Zweiköpfige Babys in der Kunstkammer von Peter dem Großen

Schon bald nach der Gründung von Sankt Petersburg setzte Peter der Große sich für eine Entwicklung der Stadt ein. Im Jahr 1714 wurde das erste Museum eröffnet, bekannt als Kunstkammer oder Kabinett der Raritäten. Es war das erste naturwissenschaftliche Museum in Russland.
Das Museum kennt man vor allem als Sammlung von „Abnormitäten” – anatomischen Kuriositäten und Anomalien, die Peter der Große oft selbst von seinen Reisen durch Europa mitbrachte.
Peter baute die Sammlung über eine Reihe von Jahren auf. Fünf Jahre nach Gründung des Museums bekam die Öffentlichkeit endlich die seltensten Exponate zu sehen. Man entschied sich, den Besuchern einen freien Eintritt in die Ausstellung zu gewähren. Peter war der Meinung, dass wissensdurstige Menschen „gebildet und belohnt, nicht aber zur Kasse gebeten“ werden sollten.
Neben den anatomischen Anomalitäten und Seltenheiten umfassen die Bestände des Museums auch alte Gegenstände, die Einblicke in die Geschichte vieler verschiedener ethnischer Gruppen und Völker ermöglichen.

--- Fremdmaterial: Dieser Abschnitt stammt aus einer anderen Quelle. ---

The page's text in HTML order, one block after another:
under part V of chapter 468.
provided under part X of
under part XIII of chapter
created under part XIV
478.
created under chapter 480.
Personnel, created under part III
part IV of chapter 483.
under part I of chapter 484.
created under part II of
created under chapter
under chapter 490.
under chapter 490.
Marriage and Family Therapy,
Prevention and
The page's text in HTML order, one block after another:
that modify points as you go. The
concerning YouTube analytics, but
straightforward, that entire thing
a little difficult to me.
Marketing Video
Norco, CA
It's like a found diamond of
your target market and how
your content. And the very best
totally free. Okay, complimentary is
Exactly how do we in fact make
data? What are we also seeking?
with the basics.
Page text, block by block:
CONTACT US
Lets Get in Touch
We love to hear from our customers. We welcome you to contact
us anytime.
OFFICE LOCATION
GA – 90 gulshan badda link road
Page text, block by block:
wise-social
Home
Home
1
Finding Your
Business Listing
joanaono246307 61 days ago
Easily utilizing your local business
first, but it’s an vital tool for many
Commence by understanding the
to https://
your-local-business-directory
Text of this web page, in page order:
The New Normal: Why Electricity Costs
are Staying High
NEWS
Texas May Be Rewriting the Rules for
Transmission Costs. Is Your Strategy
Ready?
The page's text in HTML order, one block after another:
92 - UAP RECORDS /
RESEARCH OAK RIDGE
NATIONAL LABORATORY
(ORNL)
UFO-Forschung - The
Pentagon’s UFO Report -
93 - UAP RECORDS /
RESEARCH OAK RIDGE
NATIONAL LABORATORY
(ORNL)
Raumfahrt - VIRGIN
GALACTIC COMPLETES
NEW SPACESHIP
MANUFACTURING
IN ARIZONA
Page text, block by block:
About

Das Museum nennt sich daher offiziell „Peter der Große Museum für Anthropologie und Ethnographie der Russischen Akademie der Wissenschaften”.

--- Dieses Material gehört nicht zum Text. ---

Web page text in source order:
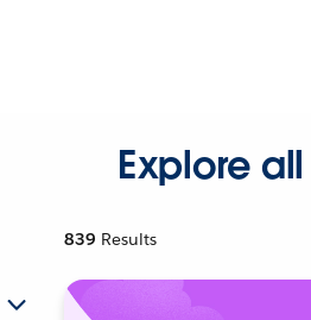
Explore
839 Results
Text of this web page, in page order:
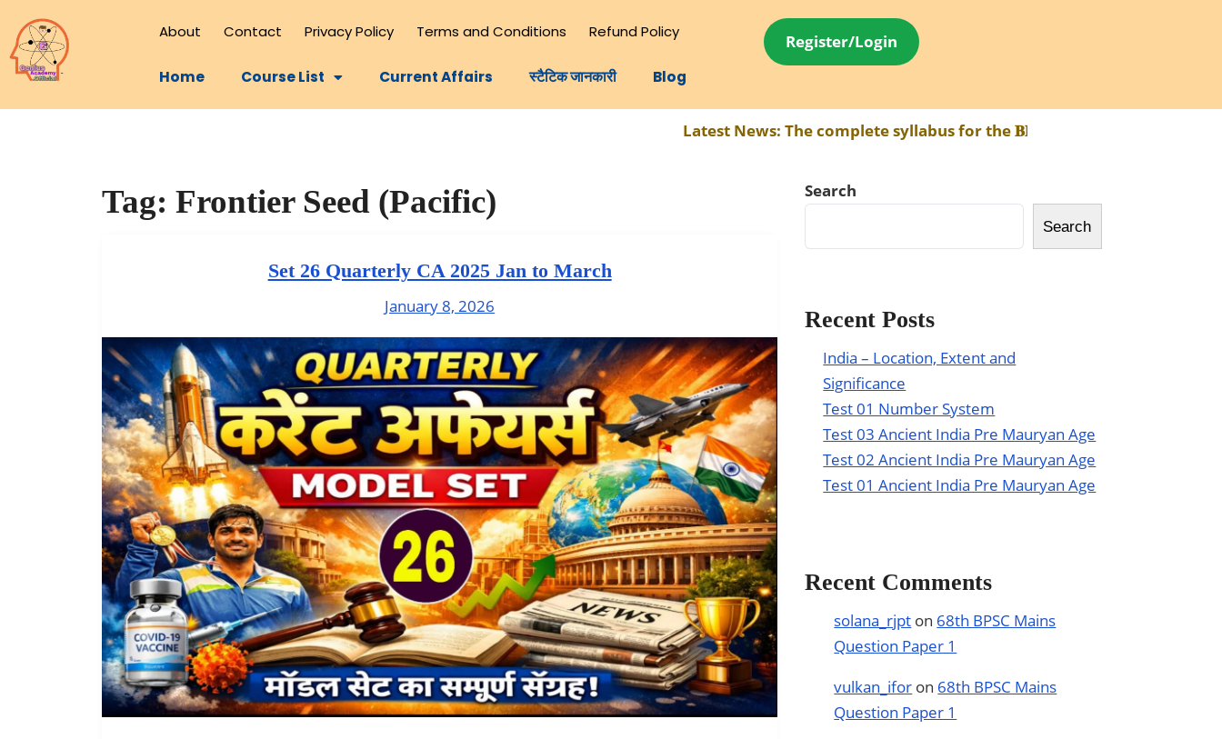
About Contact Privacy Policy Terms and Conditions Refund Policy
Home Course List Current Affairs स्टैटिक जानकारी Blog
Register/Login
Latest News:The complete syllabus for the 𝐁𝐏𝐒𝐂 𝐀𝐄𝐃𝐎 𝐄𝐱𝐚𝐦 has been
Tag: Frontier Seed (Pacific)
Set 26 Quarterly CA 2025 Jan to March
January 8, 2026
Search
Search
Recent Posts
India – Location, Extent and
Significance
Test 01 Number System
Test 03 Ancient India Pre Mauryan Age
Test 02 Ancient India Pre Mauryan Age
Test 01 Ancient India Pre Mauryan Age
Recent Comments
solana_rjpt on 68th BPSC Mains
Question Paper 1
vulkan_ifor on 68th BPSC Mains
Question Paper 1
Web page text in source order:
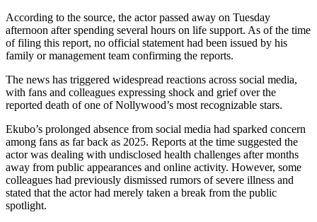
According to the source, the actor passed away on Tuesday
afternoon after spending several hours on life support. As of the time
of filing this report, no official statement had been issued by his
family or management team confirming the reports.
The news has triggered widespread reactions across social media,
with fans and colleagues expressing shock and grief over the
reported death of one of Nollywood’s most recognizable stars.
Ekubo’s prolonged absence from social media had sparked concern
among fans as far back as 2025. Reports at the time suggested the
actor was dealing with undisclosed health challenges after months
away from public appearances and online activity. However, some
colleagues had previously dismissed rumors of severe illness and
stated that the actor had merely taken a break from the public
spotlight.
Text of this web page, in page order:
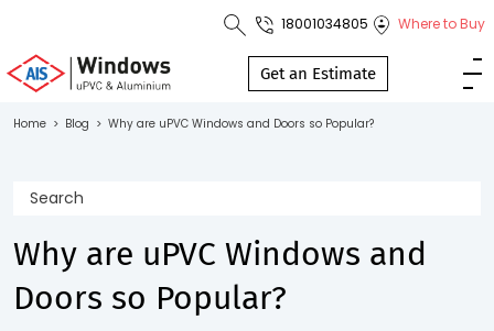
1800 103
4805
Brochure
18001034805 Where to Buy
Get an Estimate
Home > Blog > Why are uPVC Windows and Doors so Popular?
Why are uPVC Windows and
Doors so Popular?

Heute zählen die Museumsbestände über 1,2 Millionen Objekte. Seine ethnografischen, anthropologischen und archäologischen Sammlungen gehören zu den wertvollsten und größten Sammlungen ihrer Art weltweit.
Einige der faszinierensten unter den Millionen Ausstellungsstücken findet man in der Sammlung des niederländischen Anatomisten Frederik Ruysch, der 50 Jahre lang „nasse“ (in Ethanol aufbewahrte) Typen von Kindern, darunter viele präparierte Köpfe und menschliche Körperteile, sammelte.
Zu Ruyschs in Alkohol konservierten Babys kam die Sammlung eines anderen Niederländers hinzu, Objekte von Albert Seba. Als er von der Kunstkammer hörte, kam dem Sammler die Idee, dem russischen Zaren sein Sortiment von Vierfüßlern, Vögeln, Fischen, Schlangen, Eidechsen und Muscheln zu verkaufen.
Interessanterweise beherbergte die Kunstkammer in den ersten Jahren ihres Bestehens auch lebende „Exponate“: Menschen mit Deformationen oder ungewöhnlicher Größe oder Erscheinung. Nach ihrem Tod wurden ihre Skelette nicht beigesetzt, sondern in Glasvitrinen ausgestellt.
Das Gebäude besteht aus zwei dreigeschossigen Pavillons und einem mehrstufigen Turm. Die Sammlungen des Museums wurden im Ostflügel des Gebäudes untergebracht, während der Mitteltrakt ein anatomisches Theater und der Turm ein Observatorium beherbergte. Viele Institutionen der Akademie der Wissenschaften, in der Michail Lomonossow arbeitete, fanden im Westflügel Platz.